When Thunder Roars, Go Indoors!
Lightning Safety Week: June 20-26, 2010
 

        In the United States, there are an estimated 25 million lightning flashes each year. During the past 30 years, lightning killed an average of 58 people per year. Yet because lightning usually claims only one or two victims at a time and does not cause mass destruction of property, it is underrated as a risk. While documented lightning injuries in the United States average about 300 per year, undocumented injuries likely much higher.  

  • Watch for Developing Thunderstorms: Thunderstorms are most likely to develop on spring or summer days but can occur year round. As the sun heats the air, pockets of warmer air start to rise and cumulus clouds form. Continued heating can cause these clouds to grow vertically into towering cumulus clouds, often the first sign of a developing thunderstorm.
  • An Approaching Thunderstorm: When to Seek Safe Shelter: Lightning can strike as far as 10 miles from area where it is raining. That's about the distance you can hear thunder. If you can hear thunder, you are within striking distance. Seek safe shelter immediately!

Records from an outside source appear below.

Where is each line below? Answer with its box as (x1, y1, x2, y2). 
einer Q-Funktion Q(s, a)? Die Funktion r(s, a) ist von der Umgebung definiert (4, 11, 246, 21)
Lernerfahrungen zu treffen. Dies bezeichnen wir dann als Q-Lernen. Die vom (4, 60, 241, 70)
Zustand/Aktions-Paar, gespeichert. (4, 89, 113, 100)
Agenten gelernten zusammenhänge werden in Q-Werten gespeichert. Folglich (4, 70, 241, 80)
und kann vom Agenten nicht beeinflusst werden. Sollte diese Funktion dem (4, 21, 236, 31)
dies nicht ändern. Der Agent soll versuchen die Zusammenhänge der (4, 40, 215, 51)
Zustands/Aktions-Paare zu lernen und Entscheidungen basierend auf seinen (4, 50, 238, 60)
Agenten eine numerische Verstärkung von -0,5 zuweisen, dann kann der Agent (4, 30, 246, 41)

  • Outdoor Activities: Minimize the Risk of Being Struck: Most lightning deaths and injuries occur in the summer. Where organized outdoor sports activities take place, coaches, camp counselors and other adults must stop activities at the first roar of thunder to ensure everyone has time to get a large building or enclosed vehicle. Leaders of outdoors events should have a written plan that all staff are aware of and enforce.

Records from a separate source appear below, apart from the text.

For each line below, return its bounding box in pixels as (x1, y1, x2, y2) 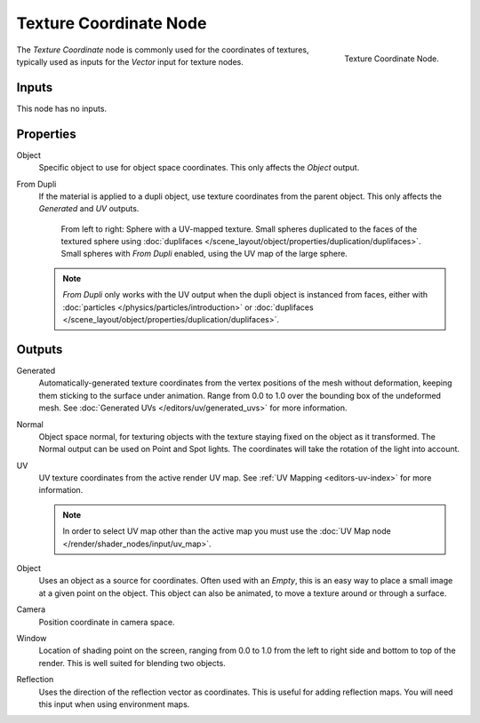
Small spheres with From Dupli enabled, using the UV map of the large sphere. (60, 249, 348, 259)
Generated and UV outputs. (38, 203, 140, 214)
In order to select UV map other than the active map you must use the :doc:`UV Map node (62, 526, 391, 536)
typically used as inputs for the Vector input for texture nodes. (16, 56, 244, 67)
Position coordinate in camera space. (38, 616, 175, 627)
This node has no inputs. (16, 103, 107, 114)
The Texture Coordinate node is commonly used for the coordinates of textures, (16, 44, 309, 55)
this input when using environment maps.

  • Indoor Activities: Things to Avoid: Inside buildings, stay off corded phones, computers and other electrical equipment that put you in direct contact with electricity. Stay away from indoor or outdoor pools, tubs, showers and other plumbing. Buy surge suppressors for key equipment. Install ground fault protectors on circuits near water or outdoors. When inside, wait 30 minutes after the last clap of thunder before going outside again.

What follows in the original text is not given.